La stratégie économique du Président, depuis son élection en 2006, est résumée dans son célèbre discours sur "El perro del hortelano". Selon l'expression péruvienne, le chien du maraîcher ne mange rien, mais empêche quand même les autres de manger. Alan Garcia avait donc comparé le Pérou à ce perro del hortelano, assis sur un territoire extrêmement riche mais qu'il se refusait à exploiter et développer. Il s'emploie donc à favoriser l'investissement étranger, le Pérou n'en ayant pas les moyens. Les choses se compliquent lorsque l'on touche à la selva, la jungle amazonienne.
Contrairement à la Bolivie ou au Honduras, par exemple, il n'y a pas d'indiens au Pérou. Du moins, il n'y en a plus. D'une part, parce la plupart de la population est métisse ; d'autre part, parce que sous le gouvernement du général Velasco, le terme d'indio, trop péjoratif, a été abandonné au profit de celui de campesino. Il y a donc dans les Andes une forte population paysanne, mais pas de "population indienne".
Dans la selva, par contre, il reste des "nativos", des tribus amazoniennes, des ethnies assez écartées du développement économique, mais pas complètement de la vie du pays. Leur patrimoine culturel est reconnu, leur organisation relativement respectée. Il y a aussi, et surtout, tous ces Péruviens qui habitent les villes amazoniennes, tout en étant pleinement insérés dans la société. Ce sont surtout eux qui manifestent : il ne faut pas s'attendre à voir des hommes en pagne à demi-nus quand on parle de manifestations "d'Indiens" dans la jungle amazonienne...
Depuis quelques années, on observe au Pérou un mouvement "d'indianisation" de ces populations, vraissemblablement sous l'influence d'ONG nord-américaines qui cherchent à créer une conscience politique et à promouvoir les "droits des peuples indigènes". C'est un combat idéologique, sans doute également un anti-libéralisme par procuration de ces ONG, qui instrumentalisent et déforment de vagues concepts amérindiens (le respect de Mother-Earth et de la nature....) dans toute l'Amérique Latine.
L'année dernière, pour la première fois, les protestations de tribus amazoniennes ont fait reculer le gouvernement. Il semble que cette fois-ci, il y ait à la clé des ressources pétrolières récemment découvertes. Pour justifier le développement économique, le Président Garcia en revient aux vieilles attaques politiques : il dénonce les méthodes "terroristes", les attaques qui s'inscrivent dans le cadre d'un "complot contre la démocratie", et qui rappellent les années du Sentier Lumineux... Comme d'habitude.

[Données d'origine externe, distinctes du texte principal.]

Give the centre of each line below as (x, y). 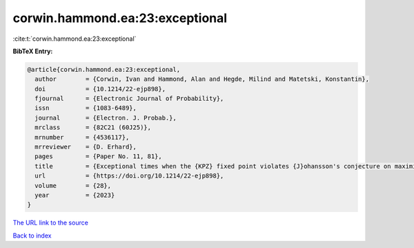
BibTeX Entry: (33, 51)
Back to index (32, 236)
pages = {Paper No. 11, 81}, (98, 156)
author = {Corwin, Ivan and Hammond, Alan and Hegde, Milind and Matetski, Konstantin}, (202, 79)
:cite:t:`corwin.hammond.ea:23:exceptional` (75, 39)
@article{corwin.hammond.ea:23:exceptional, (104, 69)
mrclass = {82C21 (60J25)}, (93, 127)
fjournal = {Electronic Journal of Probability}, (129, 99)
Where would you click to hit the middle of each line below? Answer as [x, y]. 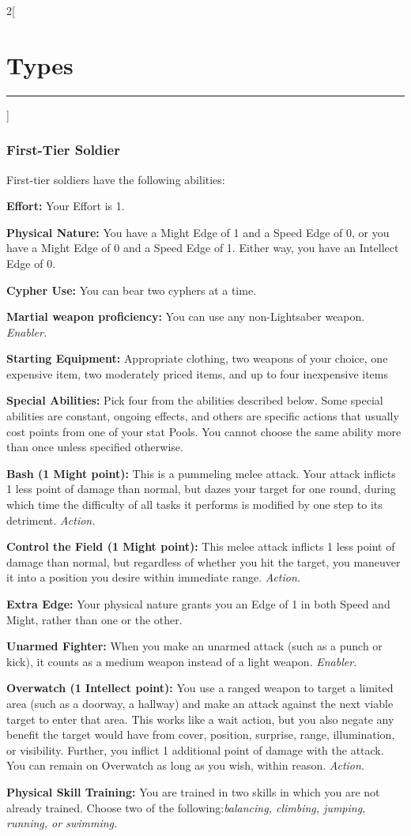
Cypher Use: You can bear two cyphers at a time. [132, 290]
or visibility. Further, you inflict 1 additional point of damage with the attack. [195, 749]
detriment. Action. [51, 520]
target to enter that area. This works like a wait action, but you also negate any [200, 719]
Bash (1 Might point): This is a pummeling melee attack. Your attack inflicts [201, 473]
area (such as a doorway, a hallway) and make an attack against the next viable [200, 703]
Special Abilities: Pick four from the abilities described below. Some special [195, 400]
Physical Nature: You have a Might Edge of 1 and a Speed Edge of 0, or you [198, 232]
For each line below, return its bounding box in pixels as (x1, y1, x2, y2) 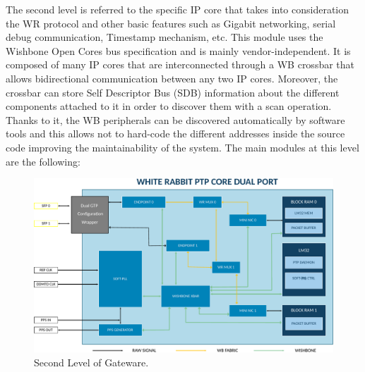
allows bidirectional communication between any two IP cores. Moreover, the (6, 70, 338, 85)
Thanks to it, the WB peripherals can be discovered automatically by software (6, 112, 345, 127)
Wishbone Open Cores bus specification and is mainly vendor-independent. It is (6, 43, 351, 58)
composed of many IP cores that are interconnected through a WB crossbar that (6, 57, 355, 72)
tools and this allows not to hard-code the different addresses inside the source (6, 126, 345, 141)
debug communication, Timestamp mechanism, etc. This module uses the (6, 30, 323, 44)
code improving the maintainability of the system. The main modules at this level (6, 139, 359, 154)
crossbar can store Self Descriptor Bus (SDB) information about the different (6, 85, 340, 99)
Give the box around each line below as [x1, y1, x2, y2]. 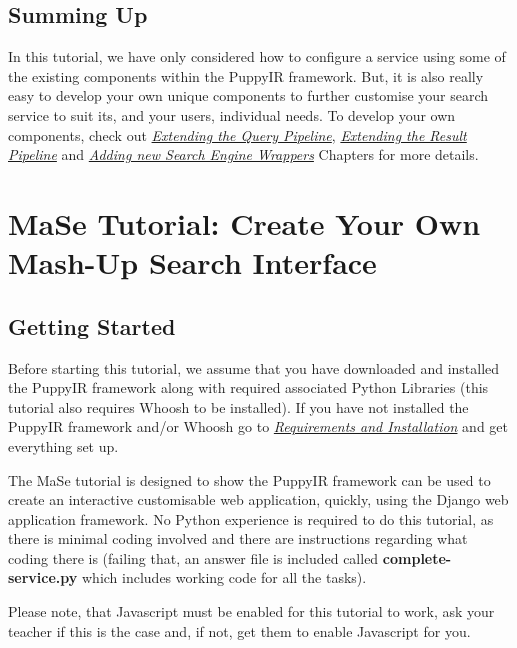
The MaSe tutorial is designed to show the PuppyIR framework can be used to [8, 469, 491, 490]
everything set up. [8, 435, 119, 456]
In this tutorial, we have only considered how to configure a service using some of [8, 46, 506, 67]
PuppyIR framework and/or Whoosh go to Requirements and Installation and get [8, 416, 509, 437]
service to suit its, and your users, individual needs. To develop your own [8, 104, 456, 125]
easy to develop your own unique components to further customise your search [8, 85, 489, 106]
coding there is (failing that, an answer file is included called [8, 547, 379, 568]
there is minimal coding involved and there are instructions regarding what [8, 528, 468, 549]
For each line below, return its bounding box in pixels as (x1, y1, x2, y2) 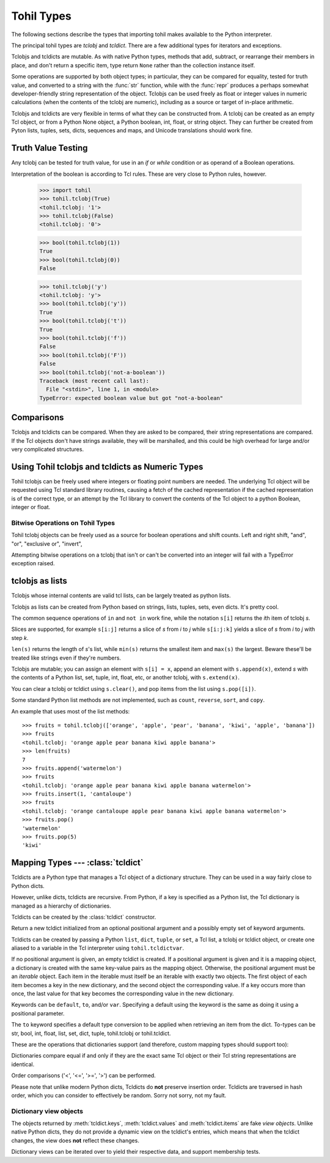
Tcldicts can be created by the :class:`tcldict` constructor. (11, 913, 156, 920)
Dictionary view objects (11, 1107, 84, 1115)
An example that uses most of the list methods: (11, 707, 130, 715)
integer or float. (11, 503, 51, 511)
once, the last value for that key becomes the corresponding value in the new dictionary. (11, 990, 235, 998)
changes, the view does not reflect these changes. (11, 1137, 140, 1144)
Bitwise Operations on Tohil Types (11, 518, 116, 527)
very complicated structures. (11, 445, 84, 453)
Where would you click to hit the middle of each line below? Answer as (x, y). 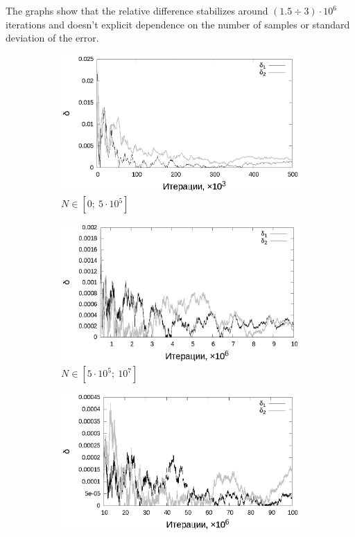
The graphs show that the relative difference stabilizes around (137, 10)
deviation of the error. (52, 38)
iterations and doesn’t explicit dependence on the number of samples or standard (178, 24)
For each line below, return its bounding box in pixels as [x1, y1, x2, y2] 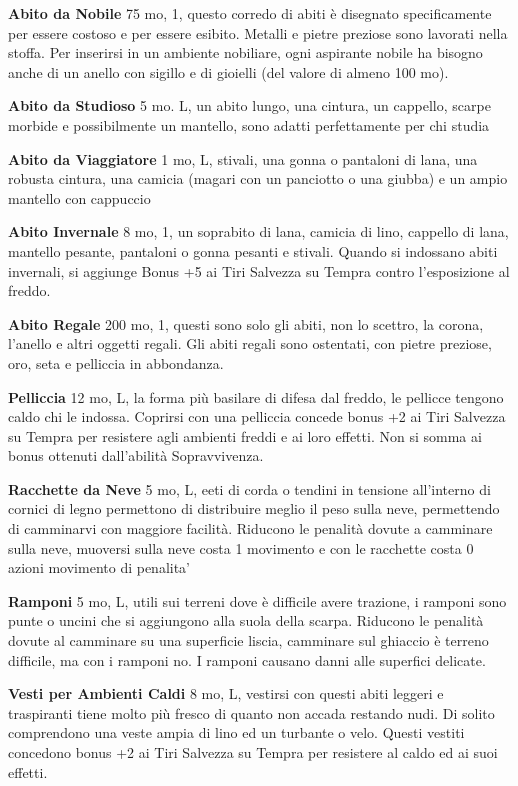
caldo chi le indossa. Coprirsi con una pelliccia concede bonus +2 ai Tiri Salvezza [8, 406, 506, 427]
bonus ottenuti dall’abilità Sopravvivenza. [8, 445, 264, 466]
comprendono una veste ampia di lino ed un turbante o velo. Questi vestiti [8, 722, 465, 743]
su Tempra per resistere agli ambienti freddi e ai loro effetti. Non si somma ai [8, 425, 482, 446]
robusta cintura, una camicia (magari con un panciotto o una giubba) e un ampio [8, 168, 508, 189]
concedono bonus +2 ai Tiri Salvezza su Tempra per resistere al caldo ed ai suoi [8, 742, 498, 762]
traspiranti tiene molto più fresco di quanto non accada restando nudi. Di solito [8, 702, 495, 723]
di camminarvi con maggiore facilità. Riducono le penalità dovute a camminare [8, 518, 493, 539]
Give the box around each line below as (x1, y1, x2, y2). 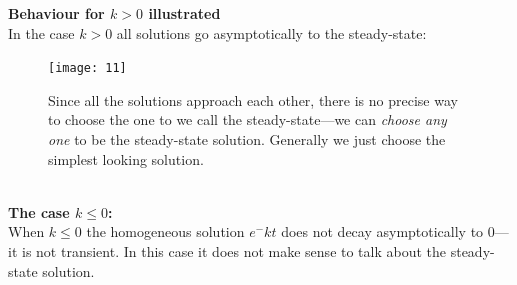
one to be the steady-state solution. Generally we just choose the (48, 129, 446, 150)
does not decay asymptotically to (281, 221, 484, 242)
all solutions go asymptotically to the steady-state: (116, 22, 427, 43)
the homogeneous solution (86, 221, 245, 242)
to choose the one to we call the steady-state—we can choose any (48, 109, 447, 130)
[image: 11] (48, 61, 127, 76)
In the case (8, 22, 75, 43)
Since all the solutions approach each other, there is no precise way (48, 89, 458, 110)
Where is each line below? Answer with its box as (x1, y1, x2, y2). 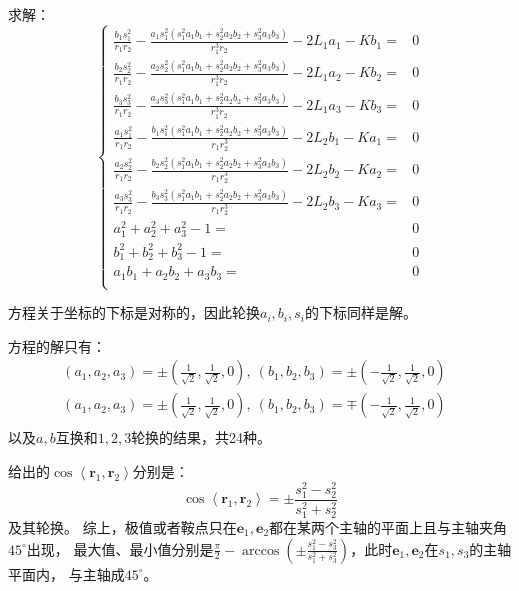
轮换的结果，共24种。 (131, 427, 272, 448)
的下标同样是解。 (304, 302, 417, 323)
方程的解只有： (8, 335, 106, 356)
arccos (242, 543, 280, 558)
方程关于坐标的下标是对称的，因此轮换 (8, 302, 260, 323)
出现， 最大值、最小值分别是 (26, 538, 214, 559)
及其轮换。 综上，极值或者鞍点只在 (8, 516, 237, 537)
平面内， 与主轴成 (8, 563, 125, 584)
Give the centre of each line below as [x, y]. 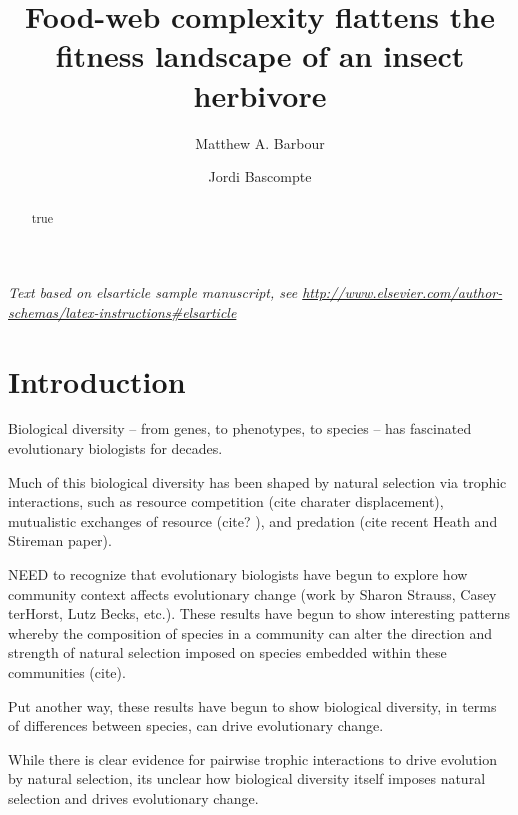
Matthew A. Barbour [260, 142]
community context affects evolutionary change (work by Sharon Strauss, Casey [252, 593]
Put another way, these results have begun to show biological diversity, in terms [252, 705]
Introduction [97, 380]
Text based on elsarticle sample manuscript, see [153, 292]
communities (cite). [67, 671]
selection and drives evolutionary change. [133, 797]
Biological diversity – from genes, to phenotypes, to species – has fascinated [240, 428]
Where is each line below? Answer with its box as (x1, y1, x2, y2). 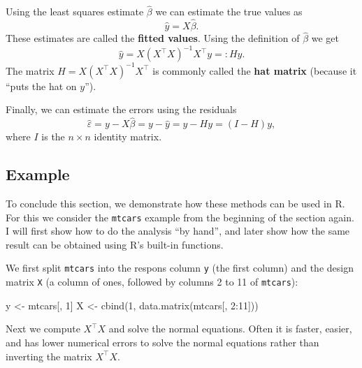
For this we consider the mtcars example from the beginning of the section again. (6, 209, 354, 224)
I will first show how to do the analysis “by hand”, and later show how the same (6, 223, 350, 238)
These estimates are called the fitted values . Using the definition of (6, 31, 300, 45)
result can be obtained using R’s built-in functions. (6, 237, 224, 251)
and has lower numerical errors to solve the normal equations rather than (6, 334, 319, 349)
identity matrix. (94, 129, 162, 144)
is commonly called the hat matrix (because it (152, 63, 357, 78)
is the (41, 129, 65, 144)
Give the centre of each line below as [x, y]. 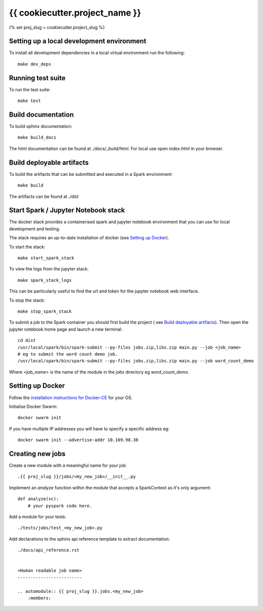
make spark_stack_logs [45, 280]
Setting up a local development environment [78, 41]
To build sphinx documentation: [41, 126]
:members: [39, 598]
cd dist [27, 340]
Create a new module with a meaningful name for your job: [68, 465]
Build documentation [41, 115]
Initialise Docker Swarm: [33, 406]
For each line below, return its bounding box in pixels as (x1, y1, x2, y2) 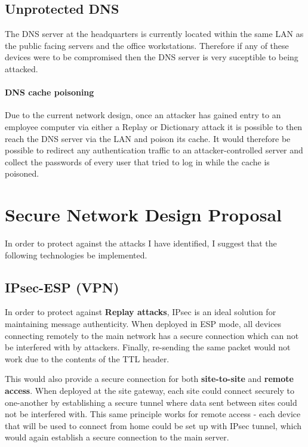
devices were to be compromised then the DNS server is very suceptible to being (5, 51, 298, 63)
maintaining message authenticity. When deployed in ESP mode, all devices (5, 317, 282, 330)
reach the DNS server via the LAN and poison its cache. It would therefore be (5, 132, 291, 144)
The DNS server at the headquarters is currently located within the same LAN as (5, 27, 304, 40)
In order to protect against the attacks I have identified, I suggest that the (5, 237, 277, 249)
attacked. (5, 62, 38, 75)
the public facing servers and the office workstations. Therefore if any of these (5, 39, 289, 51)
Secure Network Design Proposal (5, 202, 282, 227)

Mais cette fois-ci, l'affaire a l'air sérieuse et les conflits, rudes. Ce qui pourrait provoquer du grabuge politique.



5 comentarios:
Je ne suis pas sure que tout soit toujours aussi instrumentalisé que tu le dis...
Pas forcément dans ce cas-là, mais on observe quand même, en général, une instrumentalisation des expressions identitaires depuis plusieurs années... avec des reconstructions bidon autour de "l'identité moche", de la Pachamama ou autres.
Les "mouvements indiens", c'est assez nouveau au Pérou. Et c'est bien différent de l'indigénisme des années 1920.
tu te relis parfois françois :) je comprend rien à ce que tu as écris :D
vas pas au pérou c'est dangereux ...
C'est regrettable que des gens de l'extérieur, souvent venus faire du profit, instrumentalisent des mouvements aussi justes et en arrivent à les discréditer.
Hum, petit conseil de lecture pour dissiper les malentendus :
- je voulais parler ici de l'influence nord-américaine dans le processus de "ré-indianisation" au Pérou, très récent dans ce pays ; il y a des travaux de Carmen Salazar-Soler (ethnologue au CNRS) sur la question.
- cette influence peut entraîner une "instrumentalisation" de concepts et de la construction identitaire ;
- ça ne signifie pas que les événements actuels soient instrumentalisés politiquement de l'extérieur... j'ai juste profité de l'actualité pour évoquer le sujet.